Pioneer Woman Peanut Butter Sheet Cake With Chocolate Icing

Pioneer Woman Peanut Butter Sheet Cake With Chocolate Icing

This delicious Pioneer Woman Peanut Butter Sheet Cake is a quick and easy dessert that’s perfect for any occasion. With its rich, creamy peanut butter flavor and a luscious chocolate frosting, it’s sure to be a crowd-pleaser.
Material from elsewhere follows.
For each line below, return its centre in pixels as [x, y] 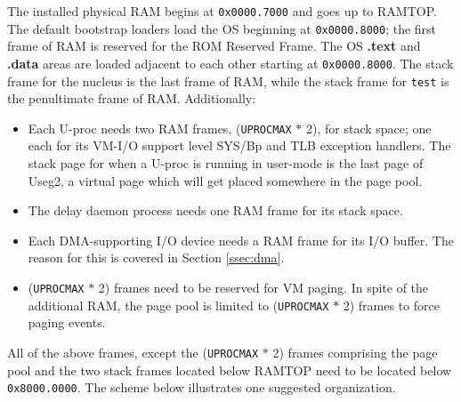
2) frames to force [391, 305]
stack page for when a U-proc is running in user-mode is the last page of [226, 163]
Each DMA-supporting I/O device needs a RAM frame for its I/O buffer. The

Made with simple pantry staples, this recipe is flexible and perfect for satisfying your sweet tooth in no time!

Ingredients Needed

For the Cake:

  • 2 cups all-purpose flour
  • 2 cups granulated sugar
  • 1/4 teaspoon salt
  • 1/2 cup creamy peanut butter
  • 1 cup (2 sticks) unsalted butter
  • 1 cup boiling water
  • 1/2 cup buttermilk
  • 2 large eggs, beaten
  • 1 teaspoon baking soda
  • 1 teaspoon vanilla extract

For the Frosting:

  • 1 3/4 sticks (14 tablespoons) unsalted butter
  • 4 tablespoons (heaping) unsweetened cocoa powder
  • 6 tablespoons milk
  • 1 teaspoon vanilla extract
  • 1 pound powdered sugar (minus 1/2 cup)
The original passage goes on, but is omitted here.